The Four Resources of Reading by Freebody & Luke (1990) as compiled by the Barefoot Literacy Project

Right There questions operate at the level of key words and Code Breaking. Think & Search questions require text comprehension strategies that build on knowledge about language and genre conventions required to Make Meaning. The Author & You questions asks readers to respond and connect to the texts, to bring in their prior knowledge and “communicate” with the text as Text Users. Finally, On My Own questions demand critical engagement from readers in the form of Text Analysis. Readers are asked to draw on other texts or use the text as a stepping stone into inquiries that go well beyond the read text.

Early QAR Resource packages, such as that developed by the Irish National Behaviour Support Service (NBSS) are using four quadrants that are very similar to the Four Roles of a Reader model.

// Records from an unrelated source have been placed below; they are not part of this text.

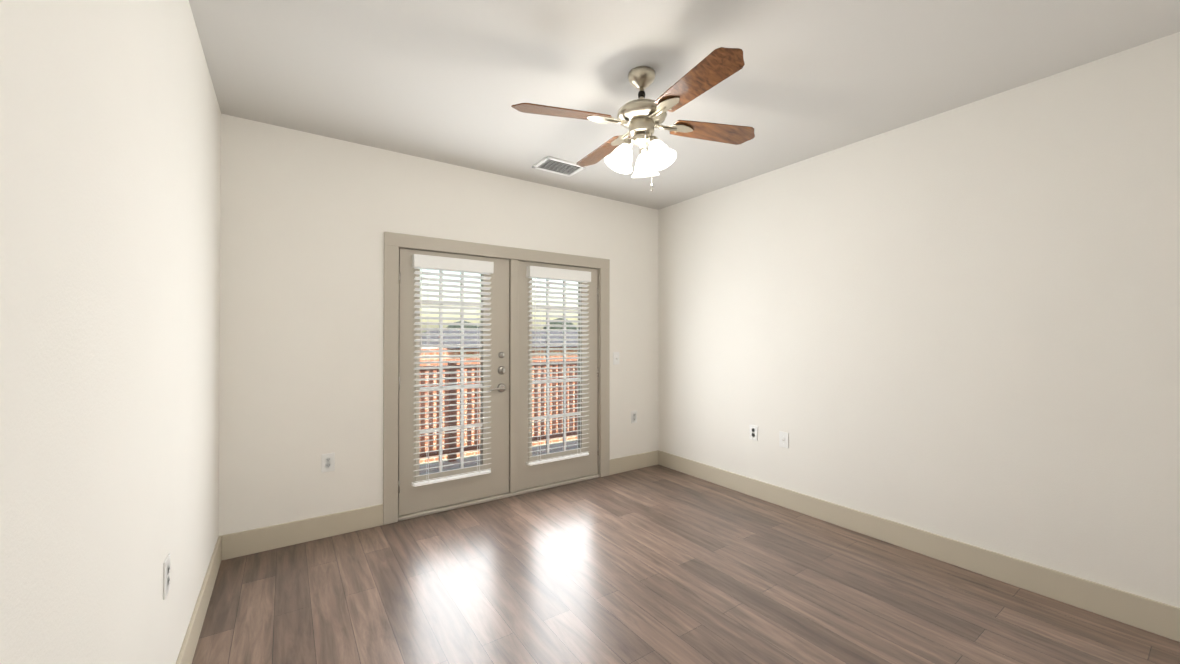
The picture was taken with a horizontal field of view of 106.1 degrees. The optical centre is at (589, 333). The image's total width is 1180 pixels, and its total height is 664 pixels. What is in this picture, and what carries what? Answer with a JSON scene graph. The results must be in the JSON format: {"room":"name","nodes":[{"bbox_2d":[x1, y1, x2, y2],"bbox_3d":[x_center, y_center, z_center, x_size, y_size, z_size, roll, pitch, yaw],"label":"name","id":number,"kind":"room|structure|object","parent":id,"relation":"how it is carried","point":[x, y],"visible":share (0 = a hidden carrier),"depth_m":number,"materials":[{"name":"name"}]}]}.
{"room":"empty living room","nodes":[
{"label":"empty living room","id":0,"kind":"room"},
{"bbox_2d":[0,0,220,663],"bbox_3d":[-1.051,0.000,0.813,0.150,2.735,4.810,0,-1,-34],"label":"wall","id":1,"kind":"structure","parent":0,"point":[110,163],"depth_m":0.99,"materials":[{"name":"paint"}]},
{"bbox_2d":[163,553,169,599],"bbox_3d":[-1.435,0.823,1.507,0.009,0.124,0.078,0,-1,-34],"label":"electrical outlet plate","id":2,"kind":"object","parent":1,"relation":"attached to","point":[166,576],"visible":1,"depth_m":1.49,"materials":[{"name":"white plastic"}]},
{"bbox_2d":[176,534,227,663],"bbox_3d":[-1.398,1.298,1.458,0.020,0.150,3.036,0,-1,-34],"label":"baseboard","id":3,"kind":"structure","parent":1,"relation":"attached to","point":[187,651],"depth_m":2.09,"materials":[{"name":"paint"}]},
{"bbox_2d":[218,114,657,535],"bbox_3d":[-0.807,0.023,3.806,3.640,2.735,0.150,0,-1,-34],"label":"wall","id":4,"kind":"structure","parent":0,"point":[307,220],"depth_m":3.06,"materials":[{"name":"paint"}]},
{"bbox_2d":[228,504,382,558],"bbox_3d":[-1.869,1.309,2.966,0.890,0.150,0.016,0,-1,-34],"label":"baseboard","id":5,"kind":"structure","parent":4,"relation":"attached to","point":[243,543],"depth_m":2.93,"materials":[{"name":"paint"}]},
{"bbox_2d":[321,453,334,471],"bbox_3d":[-1.788,0.880,3.030,0.078,0.124,0.009,0,-1,-34],"label":"outlet","id":6,"kind":"object","parent":4,"relation":"attached to","point":[328,462],"visible":1,"depth_m":3.03,"materials":[{"name":"white plastic"}]},
{"bbox_2d":[398,248,508,515],"bbox_3d":[-1.057,0.360,3.551,0.890,1.994,0.123,0,-1,-34],"label":"door","id":7,"kind":"structure","parent":4,"relation":"in","point":[413,499],"depth_m":3.56,"materials":[{"name":"paint"}]},
{"bbox_2d":[411,254,493,486],"bbox_3d":[-1.072,0.276,3.498,0.624,1.735,0.081,0,-1,-34],"label":"door blind","id":8,"kind":"object","parent":7,"relation":"attached to","point":[429,262],"visible":0.98,"depth_m":3.48,"materials":[{"name":"white plastic"}]},
{"bbox_2d":[383,232,609,524],"bbox_3d":[-0.707,0.326,3.878,2.050,2.130,0.202,0,-1,-34],"label":"door frame","id":9,"kind":"structure","parent":4,"relation":"attached to","point":[394,243],"depth_m":3.72,"materials":[{"name":"paint"}]},
{"bbox_2d":[518,261,597,489],"bbox_3d":[-0.285,0.364,4.116,0.853,1.994,0.065,0,-1,-34],"label":"door","id":10,"kind":"structure","parent":4,"relation":"in","point":[529,476],"depth_m":4.09,"materials":[{"name":"paint"}]},
{"bbox_2d":[526,266,590,465],"bbox_3d":[-0.276,0.280,4.045,0.644,1.735,0.081,0,-1,-34],"label":"door blind","id":11,"kind":"object","parent":10,"relation":"attached to","point":[540,273],"visible":0.96,"depth_m":4.03,"materials":[{"name":"white plastic"}]},
{"bbox_2d":[613,352,618,364],"bbox_3d":[0.269,0.246,4.435,0.078,0.124,0.028,0,-1,-34],"label":"switch plate","id":12,"kind":"object","parent":4,"relation":"attached to","point":[615,357],"visible":1,"depth_m":4.44,"materials":[{"name":"white plastic"}]},
{"bbox_2d":[631,411,636,422],"bbox_3d":[0.456,0.857,4.571,0.078,0.124,0.009,0,-1,-34],"label":"outlet","id":13,"kind":"object","parent":4,"relation":"attached to","point":[633,416],"visible":1,"depth_m":4.57,"materials":[{"name":"white plastic"}]},
{"bbox_2d":[610,450,659,474],"bbox_3d":[0.447,1.322,4.557,0.630,0.150,0.016,0,-1,-34],"label":"baseboard","id":14,"kind":"structure","parent":4,"relation":"attached to","point":[628,463],"depth_m":4.55,"materials":[{"name":"paint"}]},
{"bbox_2d":[189,0,1179,209],"bbox_3d":[0.511,-1.409,1.896,3.940,0.100,4.810,0,-1,-34],"label":"ceiling","id":15,"kind":"structure","parent":0,"point":[450,81],"depth_m":2.25,"materials":[{"name":"paint"}]},
{"bbox_2d":[532,156,586,176],"bbox_3d":[-0.246,-1.339,3.565,0.360,0.014,0.260,0,-1,-34],"label":"ceiling vent","id":16,"kind":"object","parent":15,"relation":"in","point":[557,166],"visible":0.94,"depth_m":3.56,"materials":[{"name":"white plastic"}]},
{"bbox_2d":[511,47,754,190],"bbox_3d":[0.270,-1.046,2.316,1.070,0.619,0.873,0,0,24],"label":"ceiling fan","id":17,"kind":"object","parent":15,"relation":"hanging from","point":[641,118],"visible":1,"depth_m":2.26,"materials":[{"name":"wood"}]},
{"bbox_2d":[192,464,1179,663],"bbox_3d":[0.511,1.426,1.874,3.940,0.100,4.810,0,-1,-34],"label":"floor","id":18,"kind":"structure","parent":0,"point":[657,564],"depth_m":2.33,"materials":[{"name":"brown wood"}]},
{"bbox_2d":[658,32,1179,607],"bbox_3d":[2.074,0.017,2.958,0.150,2.735,4.810,0,-1,-34],"label":"wall","id":19,"kind":"structure","parent":0,"point":[960,324],"depth_m":2.60,"materials":[{"name":"paint"}]},
{"bbox_2d":[750,425,757,440],"bbox_3d":[1.398,0.846,3.795,0.009,0.124,0.078,0,-1,-34],"label":"electrical outlet plate","id":20,"kind":"object","parent":19,"relation":"attached to","point":[753,432],"visible":1,"depth_m":3.79,"materials":[{"name":"white plastic"}]},
{"bbox_2d":[779,431,788,447],"bbox_3d":[1.555,0.852,3.562,0.014,0.124,0.078,0,-1,-34],"label":"electrical outlet plate","id":21,"kind":"object","parent":19,"relation":"attached to","point":[784,439],"visible":1,"depth_m":3.56,"materials":[{"name":"white plastic"}]},
{"bbox_2d":[660,451,1179,641],"bbox_3d":[2.004,1.309,2.899,0.020,0.150,4.510,0,-1,-34],"label":"baseboard","id":22,"kind":"structure","parent":19,"relation":"attached to","point":[1149,615],"depth_m":2.58,"materials":[{"name":"paint"}]},
{"label":"outside","id":23,"kind":"structure","parent":0,"visible":0},
{"bbox_2d":[420,440,576,473],"bbox_3d":[-1.185,1.481,4.415,3.900,0.150,1.300,0,-1,-34],"label":"patio slab","id":24,"kind":"object","parent":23,"point":[467,459],"depth_m":4.93,"materials":[{"name":"concrete"}]},
{"bbox_2d":[420,361,576,461],"bbox_3d":[-1.530,0.865,4.923,3.940,1.090,0.080,0,-1,-34],"label":"railing","id":25,"kind":"object","parent":24,"relation":"on","point":[455,450],"depth_m":5.01,"materials":[{"name":"paint"}]},
{"bbox_3d":[-22.058,3.019,36.313,85.000,0.150,74.940,0,-1,-34],"label":"ground","id":26,"kind":"structure","parent":23,"visible":0},
{"bbox_2d":[420,347,576,463],"bbox_3d":[-3.973,1.550,12.629,36.000,2.420,6.000,0,-1,-34],"label":"brick building","id":27,"kind":"structure","parent":26,"relation":"on","point":[471,453],"depth_m":9.88,"materials":[{"name":"red brick"}]},
{"bbox_2d":[422,330,576,348],"bbox_3d":[-9.919,0.289,16.441,23.500,1.400,19.400,0,-1,-34],"label":"roofs","id":28,"kind":"structure","parent":27,"relation":"on","point":[469,337],"depth_m":11.67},
{"bbox_2d":[447,318,576,329],"bbox_3d":[-8.218,0.875,19.532,42.737,3.878,9.539,0,-1,-34],"label":"trees","id":29,"kind":"object","parent":26,"relation":"on","point":[551,323],"depth_m":23.82,"materials":[{"name":"green plant"}]}
]}

QAR teaching resource by NBSS (p.4)

QAR teaching resource by NBSS (p.4).

Since, a plethora of teaching resources based on the QAR model have been developed, including such some useful tools that include example questions such as QAR bookmarks by Sheena Cameron (2009). Deb Lawrence from Queensland wrote a useful four-step instructional guide detailing ideas on how to introduce QAR in the classroom (Lawrence, 2015), including:

  1. Introducing the question types
  2. Teaching about clues for identifying the question types
  3. Modelling how to think aloud
  4. Teaching about text organisations

The last step is about unpacking literature genre convention and nicely links with a number of functional grammar-related content descriptors (see below).

QAR bookmark

Photo copy of QAR bookmark as part of the comprehensive digital resources developed by Sheenan Cameron (2009).

References:

  • Cameron, S. (2009). Teaching reading comprehension strategies. North Shore: Pearson.
  • Freebody, P., & Luke, A. (1990). Literacies programs: Debates and demands in cultural context. Prospect: Australian Journal of TESOL, 5(7), 7-16.
  • Lawrence, D. (2015). Why use Question-Answer Relationships (QAR) as a comprehension strategy?. Literacy Learning: The Middle Years, 23(1), i-vii.
  • Raphael, T. E. (1982). Question-answering strategies for children. The Reading Teacher, 36(2), 186-190.
  • Raphael, T. E. (1986). Teaching question answer relationships, revisited. The Reading Teacher, 39(6), 516-522.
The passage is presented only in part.